Creating a sociogram for urban high school students shows the many aspects that influence their adolescent pregnancy risk. Socially, teenagers mimic their peers, including dangerous sexual acts. Family factors also matter; supportive families may reduce hazards, while dysfunctional or misinformed families may not have the tools or will to advise on sexual health. Economically, many students work part-time to support their families or themselves, which adds stress and distracts them from bigger aspirations. Sexual health topics are stigmatized, leaving students without direction or support. Socio-economic and cultural environments impact genetic and lifestyle factors including health behaviors and contraceptive usage, influencing sexual activity attitudes and choices (Amoadu et al., 2022). Targeted, culturally responsive health education may help students make educated choices, prevent adolescent pregnancy, and improve well-being.

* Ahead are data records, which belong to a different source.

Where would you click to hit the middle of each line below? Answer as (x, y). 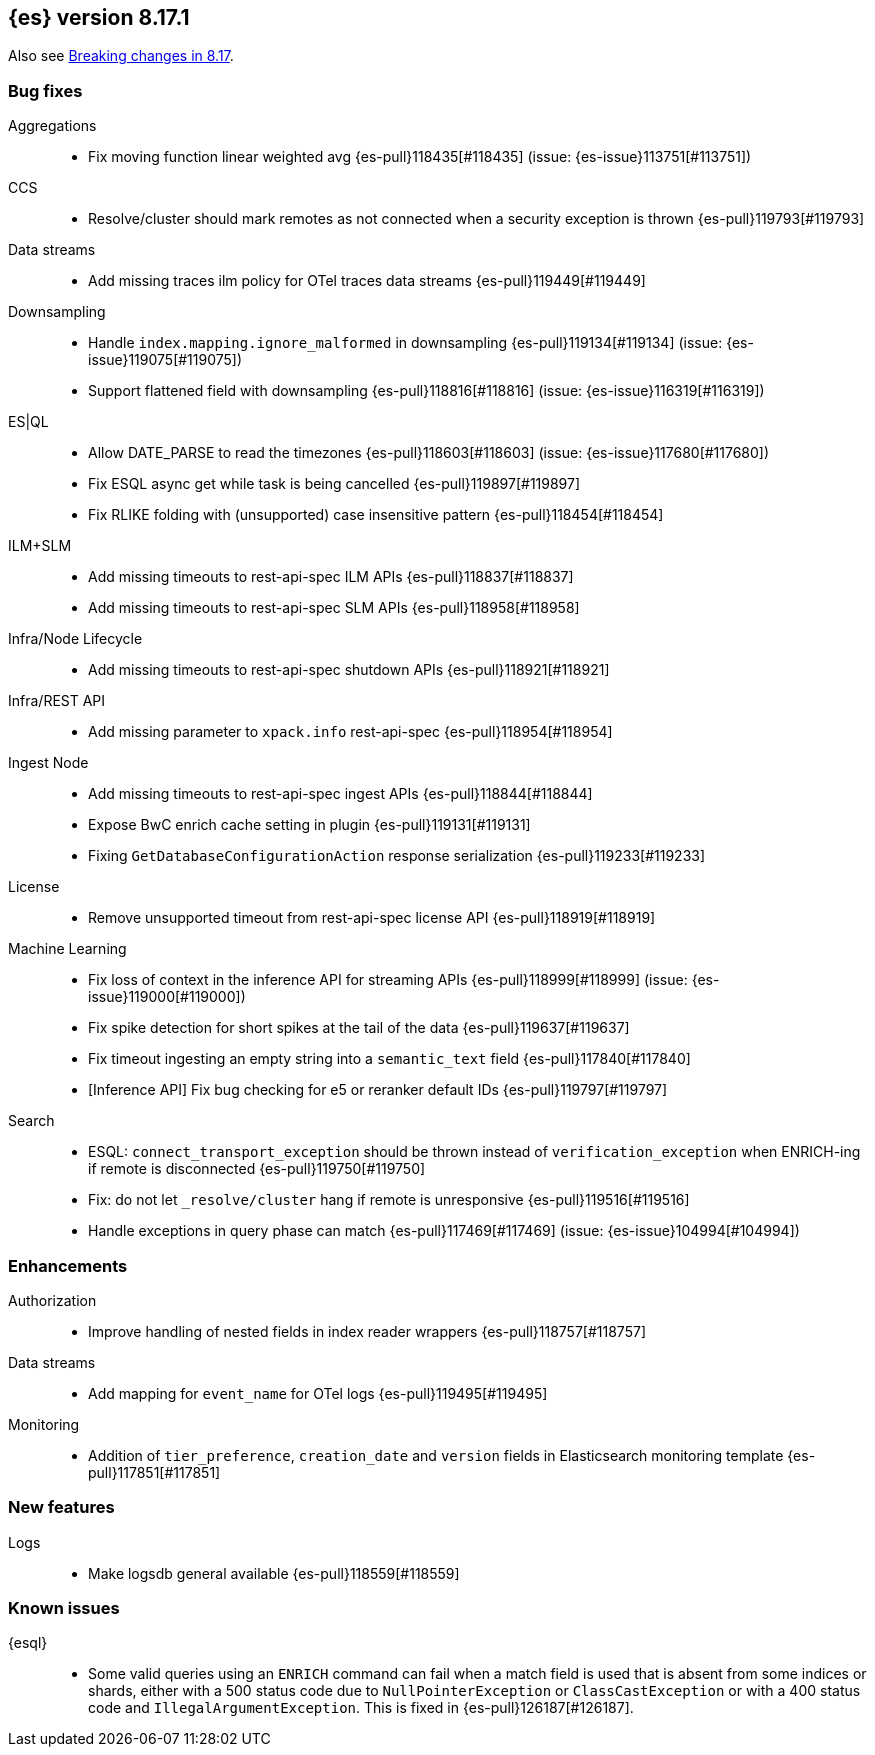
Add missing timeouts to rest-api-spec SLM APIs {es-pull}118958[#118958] (334, 608)
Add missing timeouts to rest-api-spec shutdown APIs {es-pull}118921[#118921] (349, 670)
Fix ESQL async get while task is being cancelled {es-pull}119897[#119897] (334, 484)
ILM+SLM (40, 546)
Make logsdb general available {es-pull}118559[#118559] (274, 1573)
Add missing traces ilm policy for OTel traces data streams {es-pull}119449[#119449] (367, 281)
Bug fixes (45, 90)
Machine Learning (67, 949)
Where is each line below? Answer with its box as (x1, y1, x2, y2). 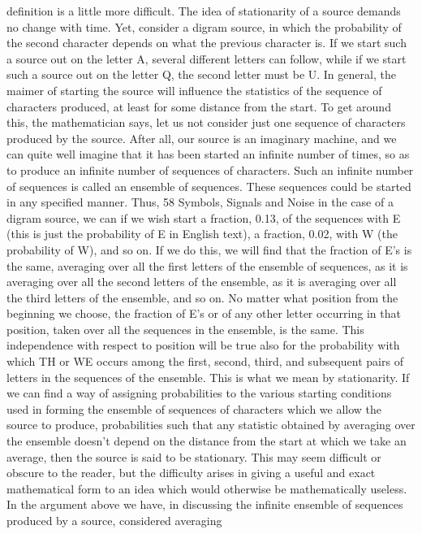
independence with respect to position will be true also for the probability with (6, 336, 400, 354)
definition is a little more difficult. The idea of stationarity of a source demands (6, 2, 401, 19)
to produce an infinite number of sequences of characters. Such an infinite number (6, 161, 414, 178)
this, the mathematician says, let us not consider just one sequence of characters (6, 114, 406, 131)
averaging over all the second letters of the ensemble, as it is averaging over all (6, 273, 397, 290)
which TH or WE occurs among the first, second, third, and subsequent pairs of (6, 353, 403, 370)
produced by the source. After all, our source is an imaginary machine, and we (6, 129, 397, 146)
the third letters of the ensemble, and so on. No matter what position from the (6, 289, 398, 306)
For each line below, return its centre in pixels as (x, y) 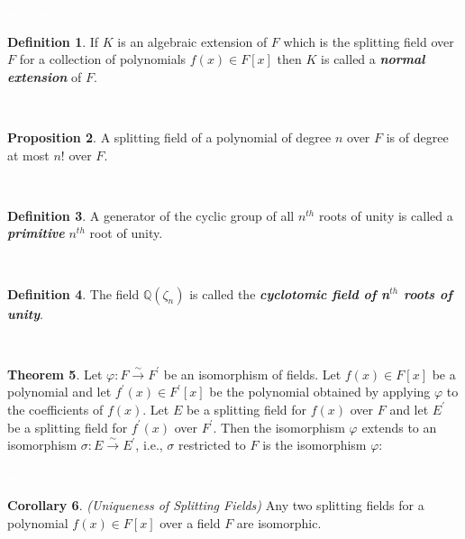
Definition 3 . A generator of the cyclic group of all (151, 215)
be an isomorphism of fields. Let (252, 374)
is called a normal (373, 59)
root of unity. (126, 233)
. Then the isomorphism (279, 427)
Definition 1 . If (53, 41)
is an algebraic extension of (192, 41)
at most (28, 155)
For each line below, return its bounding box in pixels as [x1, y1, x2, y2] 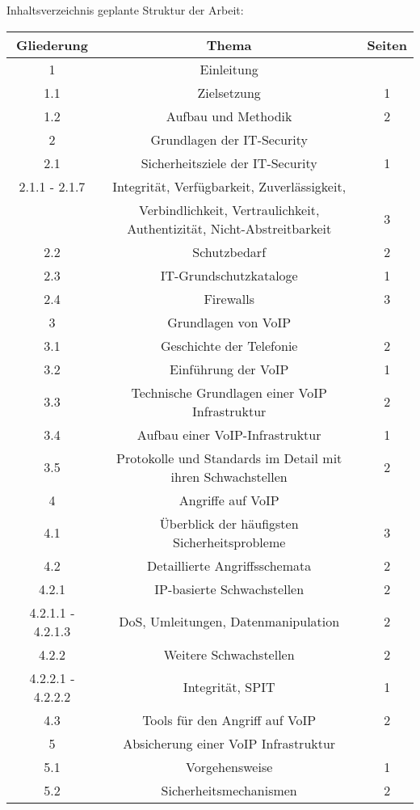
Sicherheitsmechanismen [161, 780, 297, 799]
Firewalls [204, 289, 254, 308]
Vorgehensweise [186, 757, 273, 776]
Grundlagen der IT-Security [150, 129, 308, 149]
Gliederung [15, 35, 88, 54]
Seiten [367, 35, 407, 54]
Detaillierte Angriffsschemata [147, 555, 312, 575]
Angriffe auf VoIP [178, 490, 279, 509]
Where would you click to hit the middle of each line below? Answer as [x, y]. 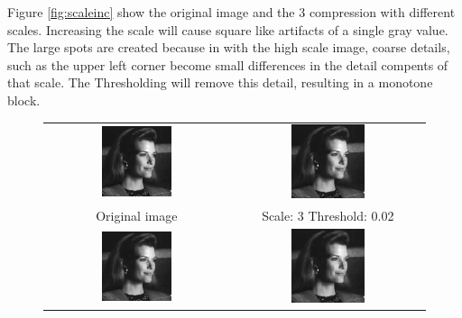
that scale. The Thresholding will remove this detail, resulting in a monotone [220, 82]
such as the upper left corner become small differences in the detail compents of [228, 64]
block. [24, 100]
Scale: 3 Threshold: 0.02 [328, 215]
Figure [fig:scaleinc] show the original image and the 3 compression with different [231, 12]
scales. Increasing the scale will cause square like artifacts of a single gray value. [228, 29]
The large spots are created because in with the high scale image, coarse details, [229, 47]
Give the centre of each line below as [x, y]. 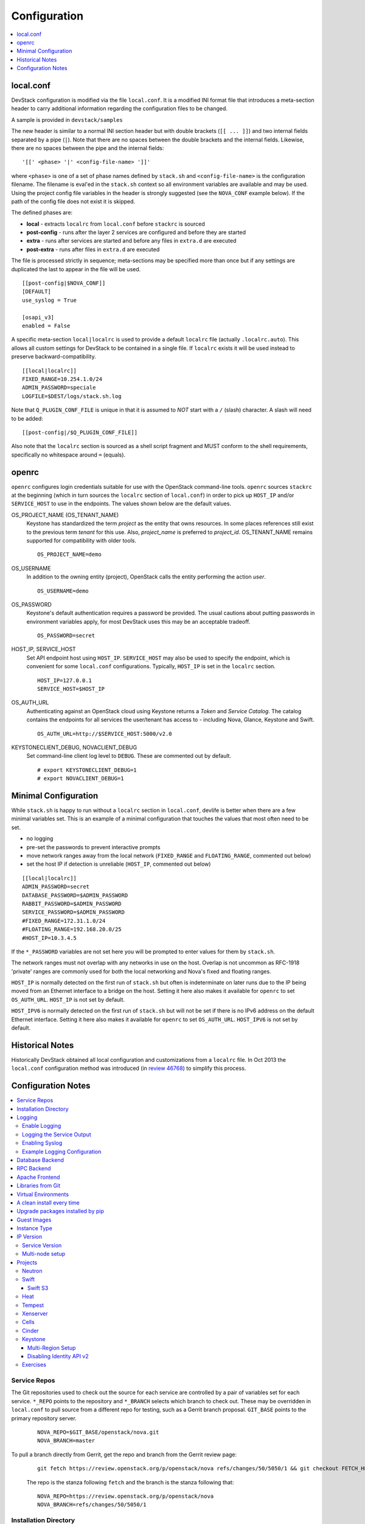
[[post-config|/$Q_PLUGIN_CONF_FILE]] [80, 432]
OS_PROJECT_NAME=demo [69, 554]
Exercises [34, 1365]
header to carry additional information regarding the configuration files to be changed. [120, 109]
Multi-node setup [44, 1254]
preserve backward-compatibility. [54, 357]
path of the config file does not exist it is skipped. [73, 201]
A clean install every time [48, 1202]
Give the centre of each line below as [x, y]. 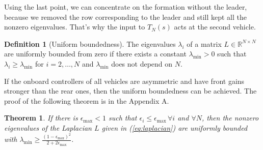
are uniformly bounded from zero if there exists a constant [95, 54]
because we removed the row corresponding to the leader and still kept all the [125, 17]
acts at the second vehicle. [215, 27]
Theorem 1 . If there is [41, 118]
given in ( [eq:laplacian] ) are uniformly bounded [175, 127]
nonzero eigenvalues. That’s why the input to [75, 27]
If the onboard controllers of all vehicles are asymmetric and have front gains [124, 81]
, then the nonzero [230, 118]
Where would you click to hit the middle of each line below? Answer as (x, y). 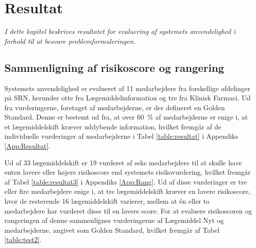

Understanding contraceptive techniques and their efficacy is essential for urban high school students. The variety of contraceptives, how they operate, and their efficiency in preventing conception are unknown to many teens. Misconceptions and inefficient birth control result from this information gap (Chandra-Mouli & Akwara, 2020). Raising awareness of early pregnancy's far-reaching effects is also vital. Students must understand how adolescent pregnancy may harm their health, education, and economic and personal prospects. Awareness may inspire proactive sexual health management. Equally vital are sexual health decision-making and assertiveness skills. Teens should be able to negotiate safe sex practices, make educated sexual activity choices, and reject peer temptation to engage in dangerous conduct (Larsson et al., 2022). These skills enable people to manage their reproductive health. A good health promotion plan must meet these learning requirements by providing clear, accessible information and practical sexual health management practices to make young people more aware, responsible, and empowered.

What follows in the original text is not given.